#### [Listed entries]
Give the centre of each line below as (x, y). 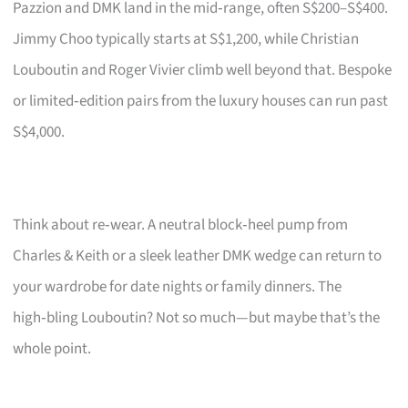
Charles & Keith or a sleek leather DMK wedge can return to (198, 255)
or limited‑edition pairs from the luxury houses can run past (201, 101)
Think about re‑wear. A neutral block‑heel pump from (181, 224)
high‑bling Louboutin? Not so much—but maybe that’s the (197, 317)
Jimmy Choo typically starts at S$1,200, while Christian (186, 39)
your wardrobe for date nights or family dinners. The (178, 286)
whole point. (52, 348)
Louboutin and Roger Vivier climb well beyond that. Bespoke (203, 70)
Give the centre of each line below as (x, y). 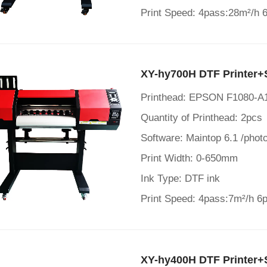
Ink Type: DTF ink (180, 178)
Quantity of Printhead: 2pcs (201, 118)
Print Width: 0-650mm (189, 158)

#### [Task]
Exact copies of the entries above are needed, without their pictures.

#### [Solution]
Give the centre of each line below as (x, y). 
Charles & Keith or a sleek leather DMK wedge can return to (198, 255)
or limited‑edition pairs from the luxury houses can run past (201, 101)
Think about re‑wear. A neutral block‑heel pump from (181, 224)
high‑bling Louboutin? Not so much—but maybe that’s the (197, 317)
Jimmy Choo typically starts at S$1,200, while Christian (186, 39)
your wardrobe for date nights or family dinners. The (178, 286)
whole point. (52, 348)
Louboutin and Roger Vivier climb well beyond that. Bespoke (203, 70)
Give the centre of each line below as (x, y). 
Ink Type: DTF ink (180, 178)
Quantity of Printhead: 2pcs (201, 118)
Print Width: 0-650mm (189, 158)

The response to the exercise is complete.